Defne is a third-year Architecture student from London. At A Level, she studied Maths, Physics, and English Literature.
Why did you choose Trinity Hall?
It was a central college that looked beautiful and seemed friendly. I was very interested in the work of my then Director of Studies, and the subject requirements for this college fit my A Levels better than some other colleges. Some colleges emphasised Art, which I did not have, while Trinity Hall did not. The course advice on the website also mentioned that a mix of humanities and sciences were desirable, fitting my subject selection.
How did you prepare for the application process and interviews? Was it what you expected?
I prepared the required portfolio and read several architectural texts. I did not anticipate my subject interview being fully based on the portfolio, but we got more in depth on some other topics through the work in the portfolio.
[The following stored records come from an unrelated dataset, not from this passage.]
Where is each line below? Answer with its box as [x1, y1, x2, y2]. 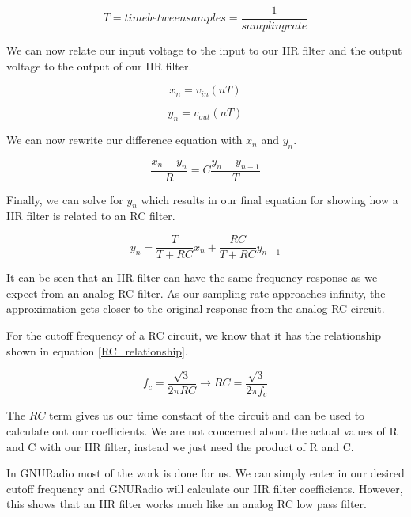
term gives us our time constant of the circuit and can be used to [49, 407, 365, 424]
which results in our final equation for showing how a [141, 191, 398, 207]
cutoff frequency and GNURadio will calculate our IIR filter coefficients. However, [6, 480, 403, 496]
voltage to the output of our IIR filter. [6, 57, 192, 74]
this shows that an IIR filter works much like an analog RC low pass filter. [6, 496, 367, 512]
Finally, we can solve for [6, 191, 123, 207]
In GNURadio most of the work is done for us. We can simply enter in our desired [6, 465, 405, 481]
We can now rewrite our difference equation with [6, 131, 243, 148]

Why did you choose your course?
I always had a passion for Architecture, being familiar with it through my grandparents. I have a technical, theoretical, and artistic side, and it is one of the only degrees that is as multidisciplinary as my interests.
How does your course compare to your expectations?
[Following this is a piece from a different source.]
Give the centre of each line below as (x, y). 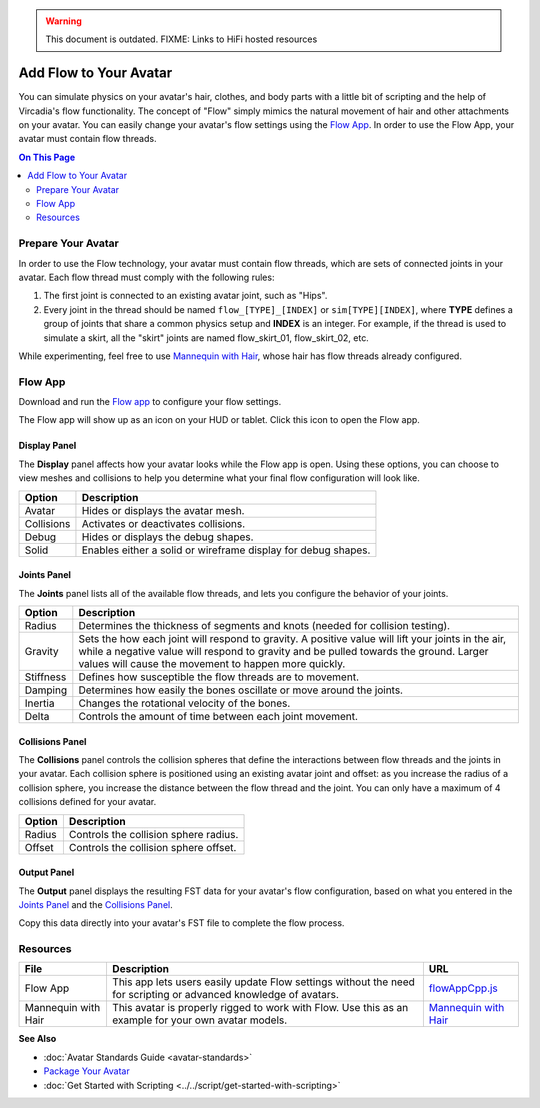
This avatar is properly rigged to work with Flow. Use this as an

It matched my expectations. Although I was slightly underwhelmed by the technical and mathematical teaching, the theoretical teaching broadened my horizons more than I could have ever hoped for. My favourite part has been the enriching lecture series and the theoretically rich engagement with the practical design work, as opposed to purely technical or artistic.
How are you taught?
I have around 5-8 hours of lectures per week depending on the year. On average, I have one or two ‘supos’ a week. The most significant part is the ‘studio’ teaching, which is made up of workshops and presentations followed with one-to-one feedback from tutors on current work; there are 2 studio days a week.
How do you manage your workload?
I try to work set hours (9:30am-6pm) daily, but sometimes it is a struggle given our convoluted and variable timetables. Unfortunately, this sometimes requires late nights, especially near studio deadlines. However, it’s important to spend time with friends, doing activities like going to concerts and playing basketball.
What are your plans for the future?
Currently, I am looking for an architecture job in London and Europe. I am planning on doing a masters in a year or two, hopefully specialising in natural and sustainable building material technologies in relation to architectural design. Studying at Trinity Hall has been wonderful.